◆ Instructions for the task ◆
Look through the lines below and extract any with the word "nuclear".

============================================================

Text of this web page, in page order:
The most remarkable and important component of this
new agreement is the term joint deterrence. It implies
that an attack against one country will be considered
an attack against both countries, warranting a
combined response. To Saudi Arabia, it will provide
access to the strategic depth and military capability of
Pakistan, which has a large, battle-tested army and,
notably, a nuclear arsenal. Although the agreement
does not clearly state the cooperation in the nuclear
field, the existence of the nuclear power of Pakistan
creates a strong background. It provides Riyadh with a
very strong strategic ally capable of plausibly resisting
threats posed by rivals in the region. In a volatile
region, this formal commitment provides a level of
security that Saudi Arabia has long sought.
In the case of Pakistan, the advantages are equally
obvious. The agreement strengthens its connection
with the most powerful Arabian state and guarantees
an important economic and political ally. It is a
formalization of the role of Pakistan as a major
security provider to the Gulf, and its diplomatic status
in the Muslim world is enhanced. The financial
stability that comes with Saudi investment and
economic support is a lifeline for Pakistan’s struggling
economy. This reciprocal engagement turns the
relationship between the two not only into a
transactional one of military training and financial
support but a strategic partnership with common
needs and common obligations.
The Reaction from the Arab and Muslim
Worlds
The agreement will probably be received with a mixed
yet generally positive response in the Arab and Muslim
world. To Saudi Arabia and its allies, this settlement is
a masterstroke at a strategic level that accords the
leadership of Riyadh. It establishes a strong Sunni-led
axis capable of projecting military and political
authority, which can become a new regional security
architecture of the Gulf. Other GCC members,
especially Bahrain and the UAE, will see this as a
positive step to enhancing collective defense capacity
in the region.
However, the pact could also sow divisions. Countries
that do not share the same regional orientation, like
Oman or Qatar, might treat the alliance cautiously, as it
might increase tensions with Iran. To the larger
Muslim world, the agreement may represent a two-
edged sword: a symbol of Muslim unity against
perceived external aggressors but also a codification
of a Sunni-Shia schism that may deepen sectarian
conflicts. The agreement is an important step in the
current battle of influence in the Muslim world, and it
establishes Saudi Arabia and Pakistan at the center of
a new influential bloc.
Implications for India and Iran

============================================================

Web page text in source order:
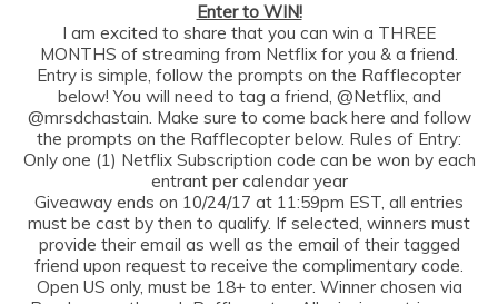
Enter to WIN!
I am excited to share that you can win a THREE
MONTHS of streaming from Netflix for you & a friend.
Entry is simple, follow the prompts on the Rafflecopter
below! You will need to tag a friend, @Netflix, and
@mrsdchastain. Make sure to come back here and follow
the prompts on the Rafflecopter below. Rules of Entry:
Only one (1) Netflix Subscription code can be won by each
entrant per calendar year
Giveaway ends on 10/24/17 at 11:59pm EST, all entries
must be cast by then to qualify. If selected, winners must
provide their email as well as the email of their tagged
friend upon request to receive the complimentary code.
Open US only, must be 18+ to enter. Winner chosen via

============================================================

◆ Written answer ◆
notably, a nuclear arsenal. Although the agreement
does not clearly state the cooperation in the nuclear
field, the existence of the nuclear power of Pakistan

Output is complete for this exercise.